期間中は不便な生活を強いられる大規模修繕ではありますが、住環境の維持・改善には欠かせませんし、あらかじめ期間が決められているからこそ我慢することができます。

しかし、想定外の工事によるスケジュールの乱れや人手不足などによって、工事期間が想定よりも長引いてしまうと、住民もうんざりしてしまうでしょう。想定外の工事が発生してしまうのは、事前調査が甘かったからという場合も多いので、事前調査をきちんと行うことでその点に関する不安は多少解消することができます。

あとは管理組合が大規模修繕に主体的に取り組んで、管理会社や施工会社に任せっきりにせずに、工事の進捗状況を定期的に確認することを心がけるとよいでしょう。

不必要もしくは無駄な工事が発生する

大規模修繕での工事には、塗装や洗浄といったマンションの修繕に直接的に関係する工事のほかに、そういった工事を行いやすくするための補助的な工事もあります。

たとえば、外壁の高い部分を洗浄するための足場を組んだり、作業員の休憩所を設置したりといったことが当てはまります。これらの工事を不必要に行うようなことがあると、大規模修繕の期間が延びますし、コストも余計にかかってしまいます。
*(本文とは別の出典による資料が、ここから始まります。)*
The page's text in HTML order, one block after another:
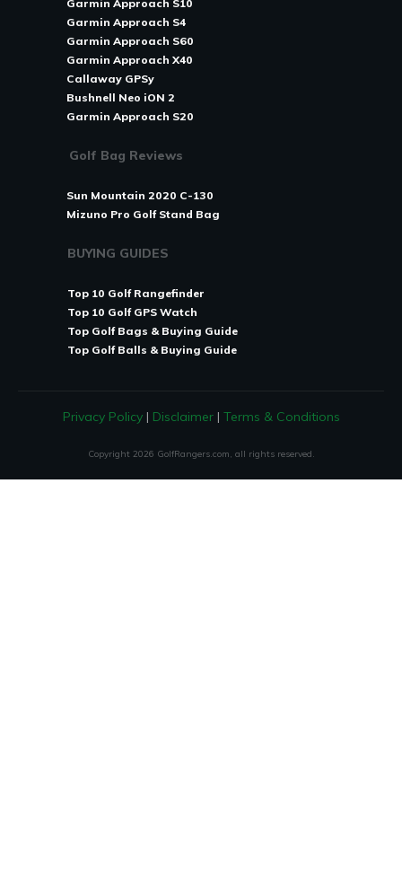
Garmin Approach S10
Garmin Approach S4
Garmin Approach S60
Garmin Approach X40
Callaway GPSy
Bushnell Neo iON 2
Garmin Approach S20
Golf Bag Reviews
Sun Mountain 2020 C-130
Mizuno Pro Golf Stand Bag
BUYING GUIDES
Top 10 Golf Rangefinder
Top 10 Golf GPS Watch
Top Golf Bags & Buying Guide
Top Golf Balls & Buying Guide
Privacy Policy| Disclaimer| Terms & Conditions
Copyright 2026 GolfRangers.com, all rights reserved.

間接的な工事が本当に必要なものかどうかについても管理組合が主体的にチェックして、できるだけ無駄を省いてもらうようにしましょう。

マンションの大規模修繕で使える補助金や助成金もある

マンションの大規模修繕は非常にお金がかかるものであり、一般的にはマンション住民が毎月支払っている「修繕積立金」で費用をまかなうことが多いです。

ただ、国や自治体が設けているマンションの大規模修繕で利用できるような補助金や助成金があり、利用できればマンション住民の負担を減らすことができるので、条件を満たしているのであれば利用しない手はありません。
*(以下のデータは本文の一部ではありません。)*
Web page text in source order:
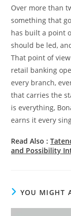
Over more than
something that
has built a point
should be led,
That point of
retail banking
every branch,
that carries the
is everything,
earns it every
Read Also :
and Possibility
YOU MIGHT
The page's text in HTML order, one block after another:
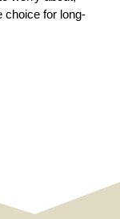
choice for long-

防音工事やリフォームによるマンションの長期優良住宅化などに対して、支援を受けることができます。ただし、補助金・助成金の内容は自治体によって異なるため、注意が必要です。

マンションのある都道府県・市区町村にどのような補助金や助成金があるのかを確認し、利用できそうなものがあれば積極的に利用しましょう。

大規模修繕を行うことでマンションの資産価値を維持することができる

建物に劣化や不具合が生じた場合、戸建てであれば持ち主の判断で適切なタイミングでメンテナンスを行いますが、マンションではそれを大規模修繕という形で行います。
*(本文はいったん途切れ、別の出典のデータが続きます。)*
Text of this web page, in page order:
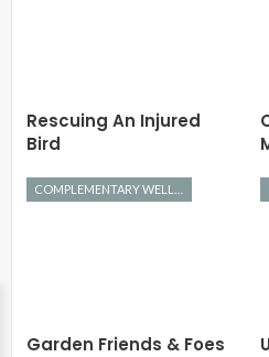
Rescuing An Injured
Bird
Garden Friends & Foes
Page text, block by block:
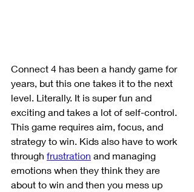
Connect 4 has been a handy game for
years, but this one takes it to the next
level. Literally. It is super fun and
exciting and takes a lot of self-control.
This game requires aim, focus, and
strategy to win. Kids also have to work
through frustration and managing
emotions when they think they are
about to win and then you mess up
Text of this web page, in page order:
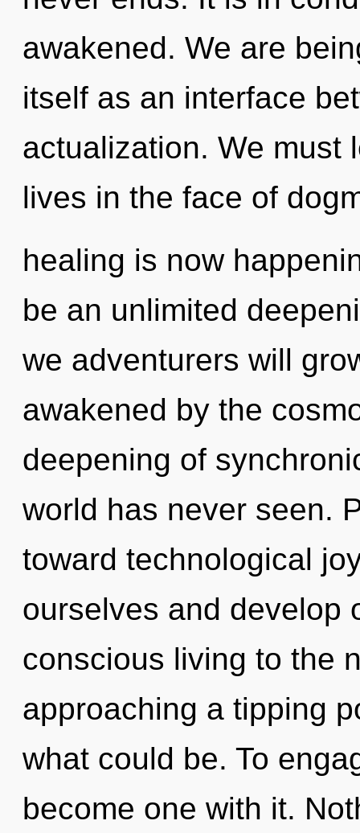
awakened. We are
itself as an interface
actualization. We must
lives in the face of
healing is now
be an unlimited
we adventurers will
awakened by the
deepening of
world has never seen.
toward technological
ourselves and develop
conscious living to the
approaching a tipping
what could be. To
become one with it.
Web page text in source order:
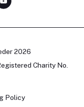
2026
Charity No.
Policy
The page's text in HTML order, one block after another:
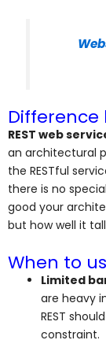
Difference
REST web
an architectural
the RESTful
there is no
good your
but how well it
When to
Limited
are heavy
REST
constraint.
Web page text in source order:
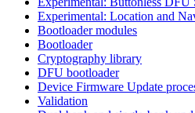
Experimental: Location and
Bootloader modules
Bootloader
Cryptography library
DFU bootloader
Device Firmware Update
Validation
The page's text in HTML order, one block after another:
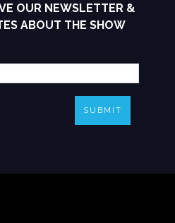
OUR NEWSLETTER &
ABOUT THE SHOW
SUBMIT
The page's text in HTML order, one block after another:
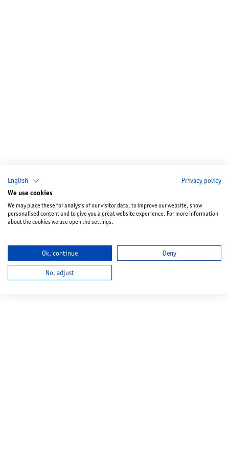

大規模修繕ではエントランスから階段・廊下、外壁から屋上や給排水管に至るまでさまざまなところのメンテナンスが行われます。そのため、数ヵ月単位で工事が行われることになりますが、大規模修繕を減ることでマンションの居住性や資産価値は適切に維持されます。

大規模修繕を巡ってさまざまな問題が起きる可能性もあります。管理組合が主体的に取り組み、対処することが大切です。